Electronic landscapes have increasingly become the surface for action. Besides grasping the material topographies of the earth, satellite images also record the invisible elements of atmospheric, underwater and subterranean formations, as implemented recently in the military reconnaissance of the cave network of Al Quaida. Representing a traversable space, satellite images are no longer the map of a static moment in time but a dynamic geography of moving and changing surfaces over which a steady flow of signals and data is recording human migration, refugee movements and border crossings. These migrations are registered and evaluated for scientific purposes with entail political consequences. But the control of flows always takes place within the regime of meaning e.g. the old culture is threatened by the influx of foreigners. It is a cultural domain. Even the most technologically produced images will be filtered, at the moment of interpretation, by human fantasies, desires and projections, as Lisa Parks exposes in her analysis of the remotely sensed discovery of Cleopatra’s underwater palace.(3) A possible aesthetic strategy, then, does not seek to intervene in the production of the image, but in the production of knowledge derived from the visual data. The essay on Global Positioning Satellites, contributed by Parks to this volume, imagines alternative ways and finds personal and creative applications for these technologies. In her practice, she embodies a new generation of media scholars, who undertakes fieldwork along the highways of Southern California,Australian tourist trails and in the borderlands between Bosnia, Croatia and Serbia, exposing and commenting on her own positionality in the thorough manner of a feminist geographer who fluctuates between researcher and consumer, observer and participant, imperialist and tourist. She demonstrates how by inscribing the materiality of human movement into the discourse of cartography, the GPS map brings global positioning and social positionality together. They reveal a particular intervisuality in displaying “beings of movement” located somewhere between the objective map of territory and the subjective experience of motion on the ground.

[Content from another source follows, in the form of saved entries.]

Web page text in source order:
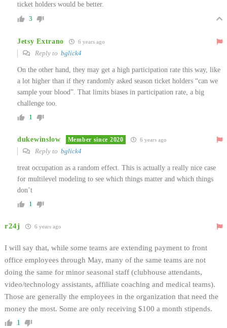
ticket holders would be better.
3
Jetsy Extrano 6 years ago
Reply to bglick4
On the other hand, they may get a high participation rate this way, like
a lot higher than if they randomly asked season ticket holders “can we
sample your blood”. That limits biases in participation rate, a big
challenge too.
1
dukewinslow Member since 2020 6 years ago
Reply to bglick4
treat occupation as a random effect. This is actually a really nice case
for multilevel modeling to see which things matter and which things
don’t
1
r24j 6 years ago
I will say that, while some teams are extending payment to front
office employees through May, many of the same teams are not
doing the same for minor seasonal staff (clubhouse attendants,
video/technology assistants, affiliate coaching and medical teams).
Those are generally the employees in the organization that need the
money the most. Some are only receiving $100 a month stipends.
1
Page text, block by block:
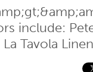
include:
Tavola
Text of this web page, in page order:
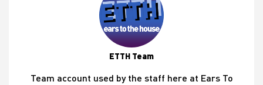
ETTH Team
Team account used by the staff here at Ears To
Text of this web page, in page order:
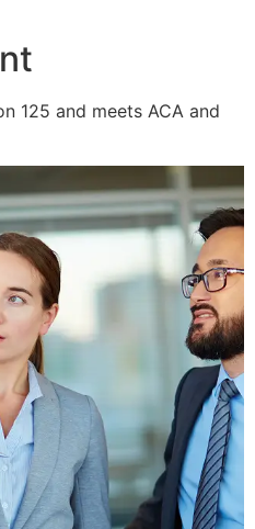
125 and meets ACA and
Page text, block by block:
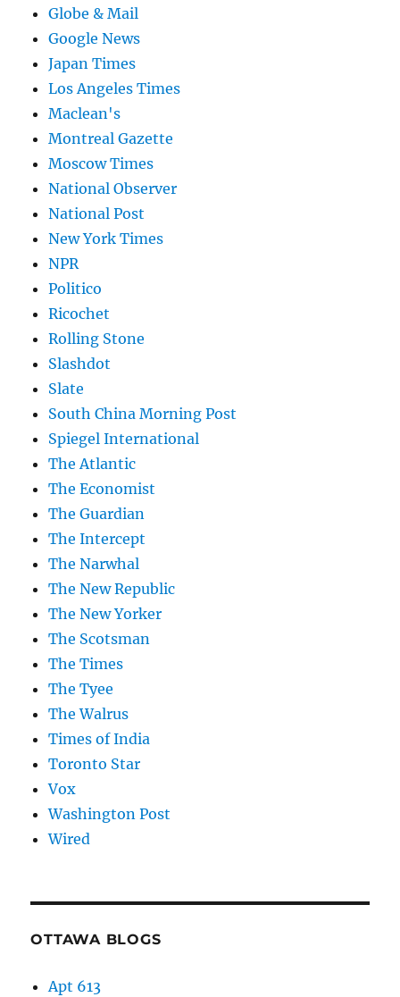
Globe & Mail
Google News
Japan Times
Los Angeles Times
Maclean's
Montreal Gazette
Moscow Times
National Observer
National Post
New York Times
NPR
Politico
Ricochet
Rolling Stone
Slashdot
Slate
South China Morning Post
Spiegel International
The Atlantic
The Economist
The Guardian
The Intercept
The Narwhal
The New Republic
The New Yorker
The Scotsman
The Times
The Tyee
The Walrus
Times of India
Toronto Star
Vox
Washington Post
Wired
OTTAWA BLOGS
Apt 613
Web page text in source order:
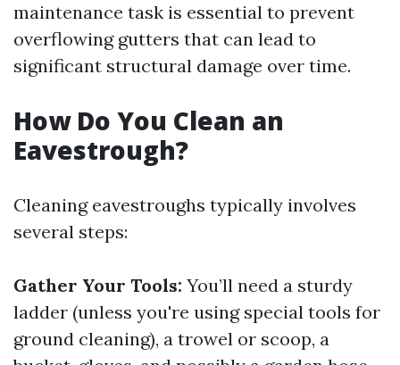
maintenance task is essential to prevent
overflowing gutters that can lead to
significant structural damage over time.
How Do You Clean an
Eavestrough?
Cleaning eavestroughs typically involves
several steps:
Gather Your Tools: You’ll need a sturdy
ladder (unless you're using special tools for
ground cleaning), a trowel or scoop, a
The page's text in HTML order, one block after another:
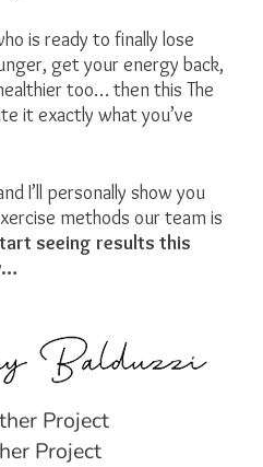
is ready to finally lose
get your energy back,
too… then this The
it exactly what you’ve
I’ll personally show you
methods our team is
seeing results this
Project
Project
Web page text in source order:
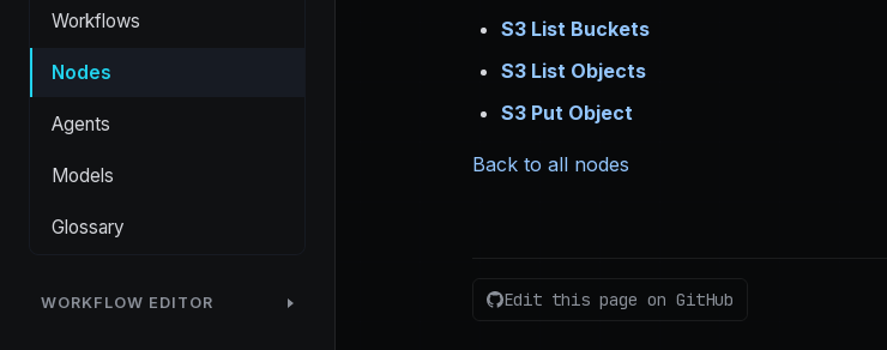
Workflows
Nodes
Agents
Models
Glossary
WORKFLOW EDITOR
S3 List Buckets
S3 List Objects
S3 Put Object
Back to all nodes
Edit this page on GitHub
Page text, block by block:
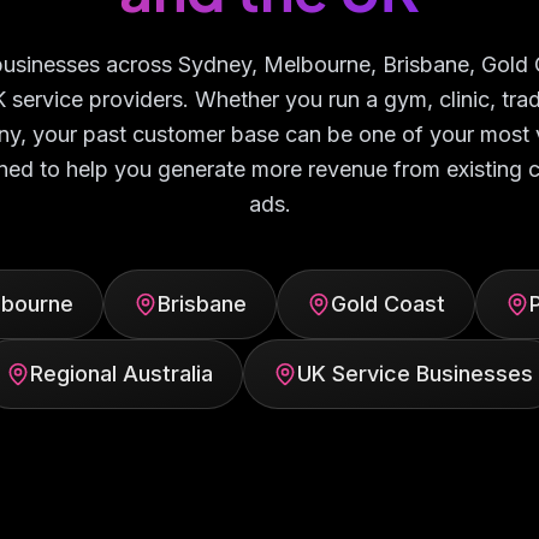
across Sydney, Melbourne, Brisbane,
service providers. Whether you run a gym, clinic,
your past customer base can be one of your
to help you generate more revenue from existing
ads.
Brisbane Gold Coast
Regional Australia UK Service Businesses
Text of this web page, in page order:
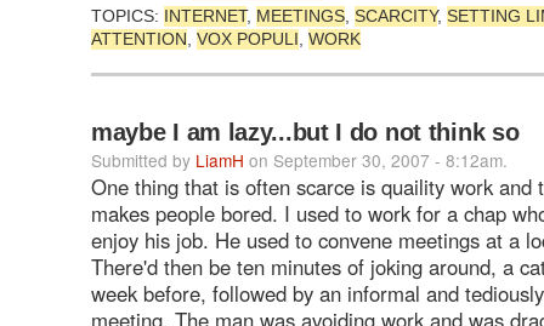
TOPICS: INTERNET, MEETINGS SCARCITY, SETTING
ATTENTION VOX POPULI WORK
maybe I am lazy...but I do not think so
Submitted by LiamH on September 30, 2007 - 8:12am.
One thing that is often scarce is quaility work and
makes people bored. I used to work for a chap
enjoy his job. He used to convene meetings at a
There'd then be ten minutes of joking around, a
week before, followed by an informal and
meeting. The man was avoiding work and was
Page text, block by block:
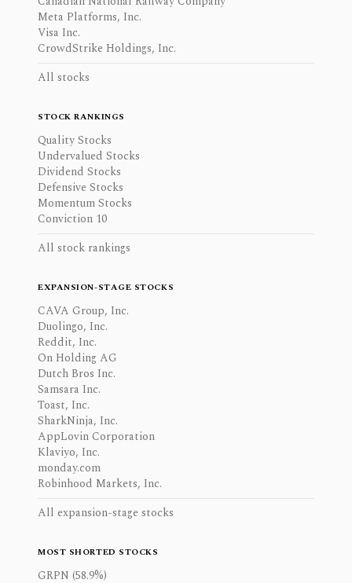
Meta Platforms, Inc.
Visa Inc.
CrowdStrike Holdings, Inc.
All stocks
STOCK RANKINGS
Quality Stocks
Undervalued Stocks
Dividend Stocks
Defensive Stocks
Momentum Stocks
Conviction 10
All stock rankings
EXPANSION-STAGE STOCKS
CAVA Group, Inc.
Duolingo, Inc.
Reddit, Inc.
On Holding AG
Dutch Bros Inc.
Samsara Inc.
Toast, Inc.
SharkNinja, Inc.
AppLovin Corporation
Klaviyo, Inc.
monday.com
Robinhood Markets, Inc.
All expansion-stage stocks
MOST SHORTED STOCKS
GRPN (58.9%)

The appropriation of high capital technologies for cultural low-tech uses is also at the core of Makrolab, one of the five collective projects in the exhibition. Initiated by Slovenian artist Marko Peljhan in 1997, the self-built, spacey structure is a nomadic, temporary, sustainable research station designed to listen in to data from around the world from locations in remote and fragile environments. The lab provides hightech communication facilities in alien, survivalist living conditions. Inviting artists and scientists to develop projects that relate to the particular setting, Makrolab sets up an intense biosphere among the participants who agreed to live and work together in a very reduced space over a number of weeks, resulting in a web of related studies and artworks. The last Makrolab was located on the Scottish highlands from May through July 2002, the next one is planned to be held in the Antarctic.

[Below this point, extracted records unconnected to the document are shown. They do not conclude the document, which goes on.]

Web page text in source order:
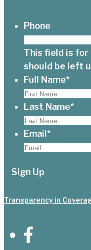
Phone
This field is for
should be left
Full Name*
Last Name*
Email *
Transparency in
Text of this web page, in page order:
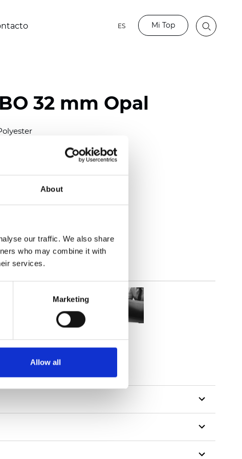
About
our traffic. We also share
who may combine it with
services.
Marketing
Allow all
ES Mi Top
32 mm Opal
mm (0.0276 inch)
(6.49 inch)
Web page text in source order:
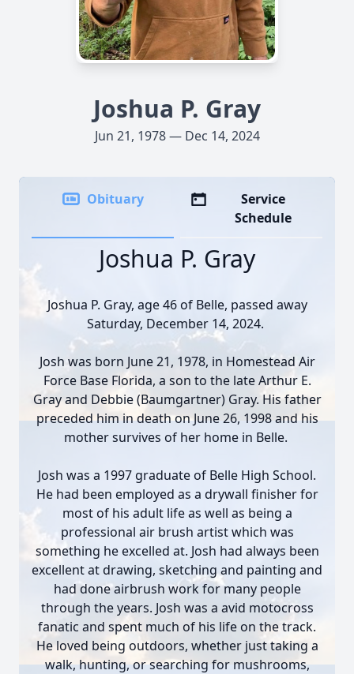
Joshua P. Gray
Jun 21, 1978 — Dec 14, 2024
Obituary
Service
Schedule
Joshua P. Gray
Joshua P. Gray, age 46 of Belle, passed away
Saturday, December 14, 2024.
Josh was born June 21, 1978, in Homestead Air
Force Base Florida, a son to the late Arthur E.
Gray and Debbie (Baumgartner) Gray. His father
preceded him in death on June 26, 1998 and his
mother survives of her home in Belle.
Josh was a 1997 graduate of Belle High School.
He had been employed as a drywall finisher for
most of his adult life as well as being a
professional air brush artist which was
something he excelled at. Josh had always been
excellent at drawing, sketching and painting and
had done airbrush work for many people
through the years. Josh was a avid motocross
fanatic and spent much of his life on the track.
He loved being outdoors, whether just taking a
walk, hunting, or searching for mushrooms,
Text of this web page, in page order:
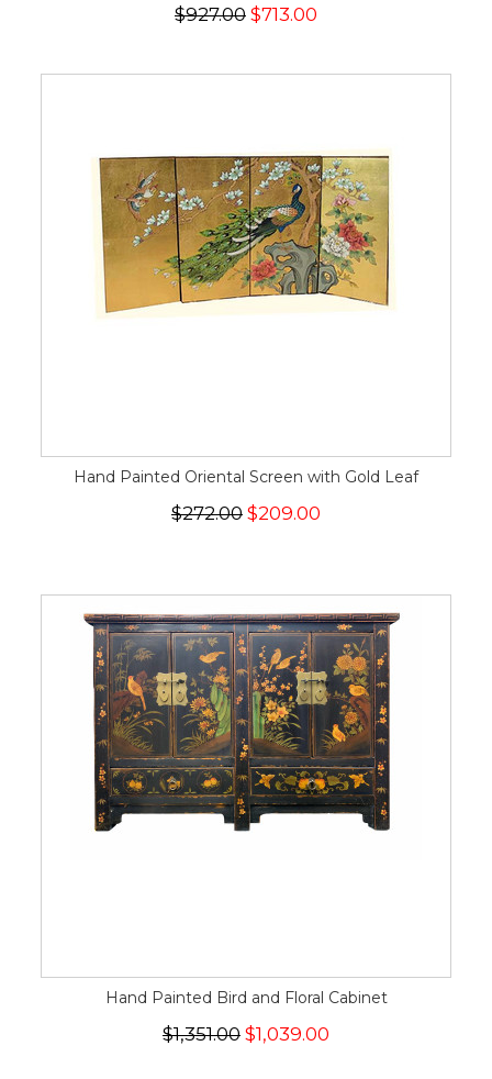
$927.00 $713.00
Hand Painted Oriental Screen with Gold Leaf
$272.00 $209.00
Hand Painted Bird and Floral Cabinet
$1,351.00 $1,039.00
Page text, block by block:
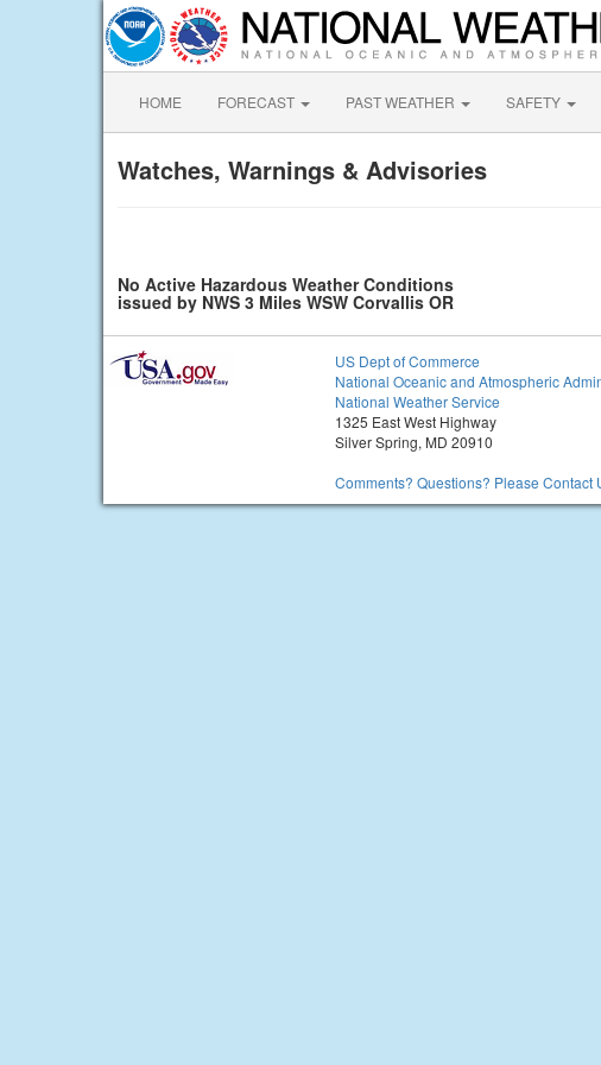
HOME FORECAST PAST WEATHER SAFETY
Watches, Warnings & Advisories
No Active Hazardous Weather Conditions
issued by NWS 3 Miles WSW Corvallis OR
US Dept of Commerce
National Oceanic and Atmospheric
National Weather Service
1325 East West Highway
Silver Spring, MD 20910
Comments? Questions? Please Contact
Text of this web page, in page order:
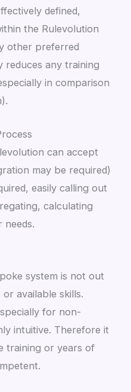
defined,
the Rulevolution
other preferred
reduces any training
in comparison
can accept
may be required)
easily calling out
calculating
needs.
system is not out
available skills.
for non-
intuitive. Therefore it
training or years of

As a form of “living between an online and offline world in time zones on the outer reaches of cyberia,” Raqs Media Collective describes the gendered conditions of the new data outsourcing agent, the digital proletarian: the online working woman who is the quintessential twenty first century worker. Conceived specifically for this exhibition, their video and text piece A/S/L (Age/Sex/Location) maps the time geography of shifting identities in a new economy, where call center employees who are physically located in India answer customers in Minneapolis in a Midwestern accent. Moving between these worlds and their respective cultural and economic terms, while at the same time carving out a personal space of agency and pleasure for oneself becomes the existential challenge for these women.

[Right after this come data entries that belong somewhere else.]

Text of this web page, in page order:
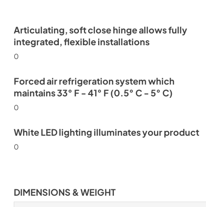
Articulating, soft close hinge allows fully
integrated, flexible installations
0
Forced air refrigeration system which
maintains 33° F - 41° F (0.5° C - 5° C)
0
White LED lighting illuminates your product
0
DIMENSIONS & WEIGHT
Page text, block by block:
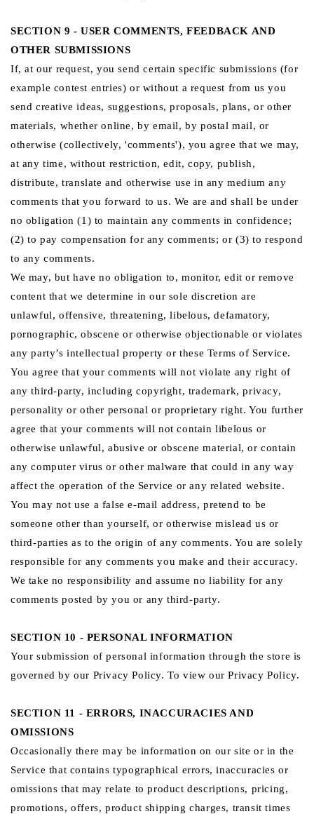
SECTION 9 - USER COMMENTS, FEEDBACK AND
OTHER SUBMISSIONS
If, at our request, you send certain specific submissions (for
example contest entries) or without a request from us you
send creative ideas, suggestions, proposals, plans, or other
materials, whether online, by email, by postal mail, or
otherwise (collectively, 'comments'), you agree that we may,
at any time, without restriction, edit, copy, publish,
distribute, translate and otherwise use in any medium any
comments that you forward to us. We are and shall be under
no obligation (1) to maintain any comments in confidence;
(2) to pay compensation for any comments; or (3) to respond
to any comments.
We may, but have no obligation to, monitor, edit or remove
content that we determine in our sole discretion are
unlawful, offensive, threatening, libelous, defamatory,
pornographic, obscene or otherwise objectionable or violates
any party’s intellectual property or these Terms of Service.
You agree that your comments will not violate any right of
any third-party, including copyright, trademark, privacy,
personality or other personal or proprietary right. You further
agree that your comments will not contain libelous or
otherwise unlawful, abusive or obscene material, or contain
any computer virus or other malware that could in any way
affect the operation of the Service or any related website.
You may not use a false e‑mail address, pretend to be
someone other than yourself, or otherwise mislead us or
third-parties as to the origin of any comments. You are solely
responsible for any comments you make and their accuracy.
We take no responsibility and assume no liability for any
comments posted by you or any third-party.
SECTION 10 - PERSONAL INFORMATION
Your submission of personal information through the store is
governed by our Privacy Policy. To view our Privacy Policy.
SECTION 11 - ERRORS, INACCURACIES AND
OMISSIONS
Occasionally there may be information on our site or in the
Service that contains typographical errors, inaccuracies or
omissions that may relate to product descriptions, pricing,
promotions, offers, product shipping charges, transit times
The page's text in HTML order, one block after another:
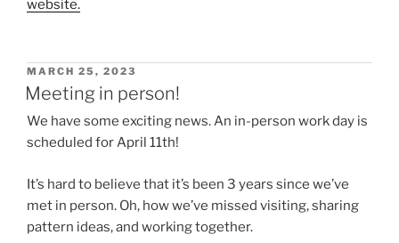
website.
POSTED
ON
MARCH 25, 2023
Meeting in person!
We have some exciting news. An in-person work day is
scheduled for April 11th!
It’s hard to believe that it’s been 3 years since we’ve
met in person. Oh, how we’ve missed visiting, sharing
pattern ideas, and working together.
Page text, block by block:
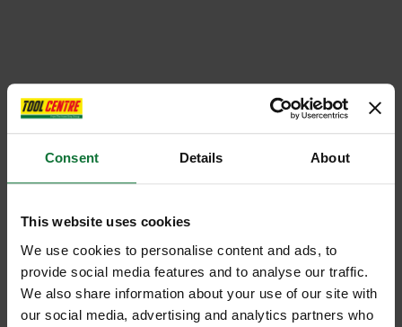
Consent Details About
This website uses cookies
We use cookies to personalise content and ads, to
provide social media features and to analyse our traffic.
We also share information about your use of our site with
our social media, advertising and analytics partners who
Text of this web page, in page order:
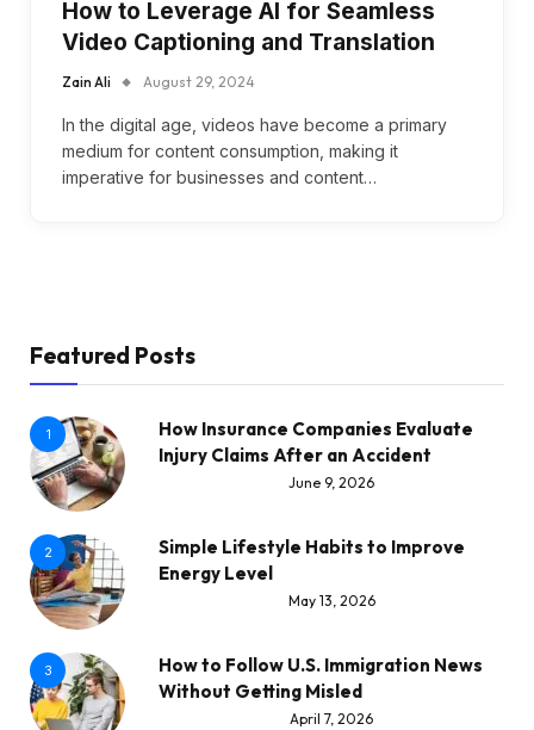
How to Leverage AI for Seamless
Video Captioning and Translation
Zain Ali August 29, 2024
In the digital age, videos have become a primary
medium for content consumption, making it
imperative for businesses and content…
Featured Posts
1
How Insurance Companies Evaluate
Injury Claims After an Accident
June 9, 2026
2
Simple Lifestyle Habits to Improve
Energy Level
May 13, 2026
3
How to Follow U.S. Immigration News
Without Getting Misled
April 7, 2026
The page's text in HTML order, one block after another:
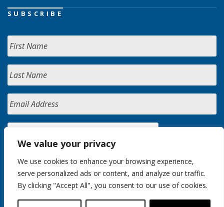
We value your privacy
We use cookies to enhance your browsing experience,
serve personalized ads or content, and analyze our traffic.
By clicking "Accept All", you consent to our use of cookies.
SUBSCRIBE
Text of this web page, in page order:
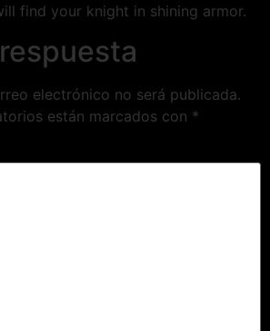
find your knight in shining armor.
electrónico no será publicada.
están marcados con *
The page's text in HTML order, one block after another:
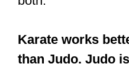
Karate works
than Judo. Judo

Two projects set a European focus in the exhibition. As an initiative for Geography with a life expectation that will hopefully extend beyond the exhibition, Frontera Sur RRVT (the European Southern Border in Real Remote and Virtual Time) is not a formal collective but a loose group of artists and activists who are taking a look at one exemplary geographic site and its multiple strata of meaning. The site is the European Southern rim – La Frontera Sur, the Spanish-Moroccan border area. In a variety of artistic and thematic approaches, the project examines a region in which questions of gender, ethnic filters, migration and labor debates as well as civil initiatives, claims for the public sphere and technological control mechanisms correlate on a small territory. This place is not about a simple line but a complex system of forces that strive towards constituting the meaning of an entity called Europe.

multiplicity proposes an extended study of the Solid Sea project on the nature of the Mediterranean Sea, on the fluxes that cross it and on the identities of the individuals that inhabit it. They critically contradict the prevalent soft notions of the Mediterranean as a “lieu de rencontre,” the blending of traditions, the cradle of distinct yet connected cultures. While Europe is passing through a period of uncertainty and reformulation of borders, multiplicity proposes to look at the Mediterranean as a solid space that is criss-crossed at different depths and according to different vectors, by tourists, immigrants or refugees holding a different status.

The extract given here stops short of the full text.